The most recent deal teams Buchanan Street with Dallas-based Westmount Realty, which bought an empty 418,000-sf office building in Plano for $9.7 million. The repositioning plan includes $10.7 million for improvements to a single-tenant structure emptied in 2003 by Alcatel Corp. Westmount's plan is simple: fill 1000 Coit Rd. whether it's a single tenant or several. Buchanan Street Partners kicked in $7.8 million of equity for the play, set up by Craig Reed in the firm's headquarters office and Jim Richards with Houston-based Live Oak Capital.

In July 2002, Buchanan teamed with Lynch Investments LLC of Oakland, CA which was actively buying multifamily product in Houston. That deal cornered a deed to a 103-unit complex, Greenway Court, near the Galleria. About $7.5 million went into the purchase and improvements.

"The two-year timeframe between investments wasn't a conscious decision," Brunswick emphasizes. "We're starting to get more networked in Texas. As our name gets out, we will get more."

Brunswick is hoping to nail down another deal in the Lone Star State in "three or four months." Nothing is under contract but, he says, "we're looking at some things."
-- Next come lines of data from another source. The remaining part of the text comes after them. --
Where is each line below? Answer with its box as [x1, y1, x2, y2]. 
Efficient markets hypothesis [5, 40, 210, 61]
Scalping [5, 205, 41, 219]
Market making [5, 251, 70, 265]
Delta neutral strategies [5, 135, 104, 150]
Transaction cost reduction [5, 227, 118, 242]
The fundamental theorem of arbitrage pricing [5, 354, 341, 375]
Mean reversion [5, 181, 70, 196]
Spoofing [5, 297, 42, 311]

Buchanan Street Partners, a real estate investment bank, is deploying the 2005 allocation into principal equity investments to expand geographically, reserving its agency business, which is advisory in nature, for West Coast activity. The equity comes from a variety of sources, but it's all US capital waiting to be spent.

"Our investment appetite is not dictated by a certain amount of money," Brunswick explains. "It's driven by opportunity." The quest spans all product types and all scenarios, including recapitalization and ground-up projects.

Brunswick says the plan is to find opportunity-laced deals requiring $5 million to $15 million of equity and all-in total project costs of $15 million to $50 million for a three- to seven-year hold. As was the case with Westmount, the building can be empty. "A lot of equity players and investment players won't do empty buildings," he says. "We like the per pound analysis."